→ **RECORDS FOR THE EXERCISE**:
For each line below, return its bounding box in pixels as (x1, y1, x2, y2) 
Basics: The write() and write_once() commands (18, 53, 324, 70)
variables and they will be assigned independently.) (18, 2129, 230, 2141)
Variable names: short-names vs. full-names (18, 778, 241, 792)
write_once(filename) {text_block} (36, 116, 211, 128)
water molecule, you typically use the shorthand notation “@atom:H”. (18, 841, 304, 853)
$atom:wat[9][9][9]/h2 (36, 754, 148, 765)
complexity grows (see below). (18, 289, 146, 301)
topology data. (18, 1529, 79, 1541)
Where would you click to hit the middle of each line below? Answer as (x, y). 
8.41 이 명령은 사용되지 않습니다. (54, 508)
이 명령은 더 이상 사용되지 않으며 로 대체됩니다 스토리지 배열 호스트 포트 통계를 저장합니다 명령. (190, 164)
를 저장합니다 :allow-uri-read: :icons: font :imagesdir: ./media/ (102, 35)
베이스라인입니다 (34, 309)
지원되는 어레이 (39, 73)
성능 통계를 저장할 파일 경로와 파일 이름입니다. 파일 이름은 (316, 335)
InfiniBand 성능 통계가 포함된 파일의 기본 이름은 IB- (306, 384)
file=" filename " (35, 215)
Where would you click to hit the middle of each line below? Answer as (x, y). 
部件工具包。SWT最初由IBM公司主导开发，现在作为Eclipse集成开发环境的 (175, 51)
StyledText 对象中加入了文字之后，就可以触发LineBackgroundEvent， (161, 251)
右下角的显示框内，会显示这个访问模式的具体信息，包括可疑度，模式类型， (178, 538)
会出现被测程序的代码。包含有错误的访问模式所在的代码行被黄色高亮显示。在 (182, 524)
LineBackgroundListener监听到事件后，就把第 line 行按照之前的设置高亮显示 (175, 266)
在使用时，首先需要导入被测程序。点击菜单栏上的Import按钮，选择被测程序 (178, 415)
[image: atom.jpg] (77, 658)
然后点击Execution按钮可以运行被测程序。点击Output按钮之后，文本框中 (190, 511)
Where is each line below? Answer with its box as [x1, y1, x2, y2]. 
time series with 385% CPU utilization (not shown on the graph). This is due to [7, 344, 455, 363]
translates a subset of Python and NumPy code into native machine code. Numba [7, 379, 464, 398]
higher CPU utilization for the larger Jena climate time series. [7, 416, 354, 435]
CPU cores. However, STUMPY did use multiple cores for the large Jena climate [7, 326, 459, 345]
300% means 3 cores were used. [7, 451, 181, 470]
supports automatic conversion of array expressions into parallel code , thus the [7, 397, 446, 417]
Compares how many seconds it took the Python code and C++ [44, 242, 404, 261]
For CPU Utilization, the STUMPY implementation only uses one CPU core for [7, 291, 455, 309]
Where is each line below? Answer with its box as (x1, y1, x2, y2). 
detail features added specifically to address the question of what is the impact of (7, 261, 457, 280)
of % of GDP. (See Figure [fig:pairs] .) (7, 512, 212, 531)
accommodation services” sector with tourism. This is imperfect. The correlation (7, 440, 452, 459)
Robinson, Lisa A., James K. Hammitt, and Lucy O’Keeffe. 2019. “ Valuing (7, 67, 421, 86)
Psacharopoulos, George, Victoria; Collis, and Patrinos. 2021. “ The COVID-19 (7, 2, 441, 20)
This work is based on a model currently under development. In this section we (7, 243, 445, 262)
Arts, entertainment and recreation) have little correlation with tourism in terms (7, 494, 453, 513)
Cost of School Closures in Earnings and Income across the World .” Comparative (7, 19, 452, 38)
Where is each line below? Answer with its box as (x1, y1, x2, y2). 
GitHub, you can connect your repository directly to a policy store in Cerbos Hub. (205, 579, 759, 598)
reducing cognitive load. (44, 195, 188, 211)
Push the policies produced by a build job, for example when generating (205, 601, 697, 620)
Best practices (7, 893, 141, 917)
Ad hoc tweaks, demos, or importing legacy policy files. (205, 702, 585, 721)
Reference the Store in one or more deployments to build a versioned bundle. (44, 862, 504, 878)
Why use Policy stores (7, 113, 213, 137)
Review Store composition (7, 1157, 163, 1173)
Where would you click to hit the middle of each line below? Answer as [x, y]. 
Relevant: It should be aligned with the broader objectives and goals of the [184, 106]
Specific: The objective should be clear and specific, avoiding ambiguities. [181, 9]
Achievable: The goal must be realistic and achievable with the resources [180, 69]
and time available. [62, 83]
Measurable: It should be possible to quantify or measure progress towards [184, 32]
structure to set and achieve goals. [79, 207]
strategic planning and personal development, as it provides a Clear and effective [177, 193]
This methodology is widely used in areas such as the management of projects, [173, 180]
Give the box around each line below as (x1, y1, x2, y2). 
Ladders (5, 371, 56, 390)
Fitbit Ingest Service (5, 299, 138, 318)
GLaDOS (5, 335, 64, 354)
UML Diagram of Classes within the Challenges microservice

→ **DIRECTIONS**: Copy exactly the stretch of data above from the line with "部件工具包。SWT最初由IBM公司主导开发，现在作为Eclipse集成开发环境的 (175, 51)" through the line with "time series with", and omit all other lines.

→ **TASK RESULT**:
部件工具包。SWT最初由IBM公司主导开发，现在作为Eclipse集成开发环境的 (175, 51)
StyledText 对象中加入了文字之后，就可以触发LineBackgroundEvent， (161, 251)
右下角的显示框内，会显示这个访问模式的具体信息，包括可疑度，模式类型， (178, 538)
会出现被测程序的代码。包含有错误的访问模式所在的代码行被黄色高亮显示。在 (182, 524)
LineBackgroundListener监听到事件后，就把第 line 行按照之前的设置高亮显示 (175, 266)
在使用时，首先需要导入被测程序。点击菜单栏上的Import按钮，选择被测程序 (178, 415)
[image: atom.jpg] (77, 658)
然后点击Execution按钮可以运行被测程序。点击Output按钮之后，文本框中 (190, 511)
Where is each line below? Answer with its box as [x1, y1, x2, y2]. 
time series with 385% CPU utilization (not shown on the graph). This is due to [7, 344, 455, 363]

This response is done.